Dalam Hyacinthus, ekspresi diinduksi dari HAG1 oleh phytohormones tingkat tinggi
mempromosikan
regenerasi tunas bunga, sedangkan, phytohormones tingkat rendah bisa
mengaktifkan HoMADS1 yang
bertanggung jawab untuk pembentukan in vitro ovula (Li et al, 2002;. Xu et al
2004.). Induksi TFL1 adalah
penting untuk Arabidopsis perbungaan regenerasi (Guan et al. 2006). Analisis
promotor menunjukkan bahwa
ada tiga unsur respon auksin, menunjukkan auksin yang mungkin mengaktifkan
ekspresi TFL1
(Woodward et al 2005;. Guan et al 2006.).
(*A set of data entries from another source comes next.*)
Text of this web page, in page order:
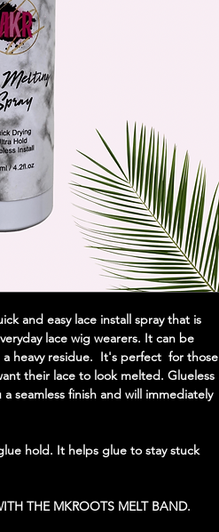
and easy lace install spray that is
lace wig wearers. It can be
heavy residue. It's perfect for those
their lace to look melted. Glueless
seamless finish and will immediately
hold. It helps glue to stay stuck
THE MKROOTS MELT BAND.
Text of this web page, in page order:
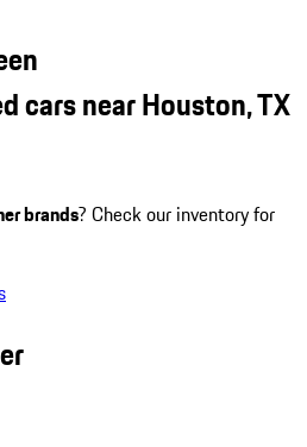
cars near Houston, TX
brands? Check our inventory for
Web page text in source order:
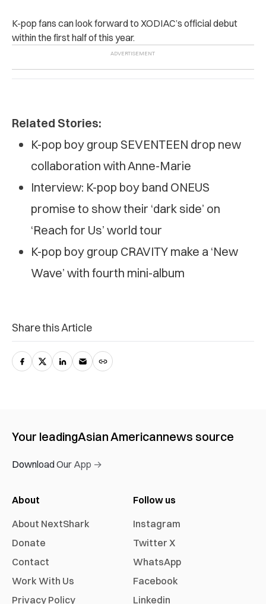
K-pop fans can look forward to XODIAC’s official debut
within the first half of this year.
Related Stories:
K-pop boy group SEVENTEEN drop new
collaboration with Anne-Marie
Interview: K-pop boy band ONEUS
promise to show their ‘dark side’ on
‘Reach for Us’ world tour
K-pop boy group CRAVITY make a ‘New
Wave’ with fourth mini-album
Share this Article
Your leadingAsian Americannews source
Download Our App →
About
About NextShark
Donate
Contact
Work With Us
Privacy Policy
Follow us
Instagram
Twitter X
WhatsApp
Facebook
Linkedin
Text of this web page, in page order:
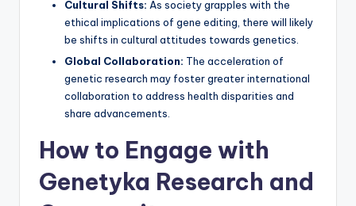
Cultural Shifts: As society grapples with the
ethical implications of gene editing, there will likely
be shifts in cultural attitudes towards genetics.
Global Collaboration: The acceleration of
genetic research may foster greater international
collaboration to address health disparities and
share advancements.
How to Engage with
Genetyka Research and
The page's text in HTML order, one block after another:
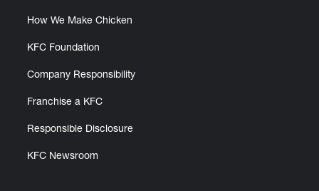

Meskipun hubungan langsung antara
phytohormones dan
gen identitas organ tidak dijelaskan, gen identitas organ mungkin diaktifkan oleh
eksogen
phytohormones, dan kemudian, ekspresi mereka mengatur nasib sel sel progenitor.
Studi pada
sistem induksi bunga serbaguna memberikan bukti lebih lanjut untuk kesimpulan
ini. Sebagai contoh,
berlebih ektopik dari LEAFY di kalus langsung menginduksi pembentukan bunga dari
akar
eksplan melewati pengembangan vegetatif normal, menunjukkan bahwa gen yang
terlibat dalam organ
Identitas memainkan peran penting selama in vitro organogenesis. Namun jalur
sepanjang
yang organ gen identitas yang acitivated oleh phytohormones masih belum jelas.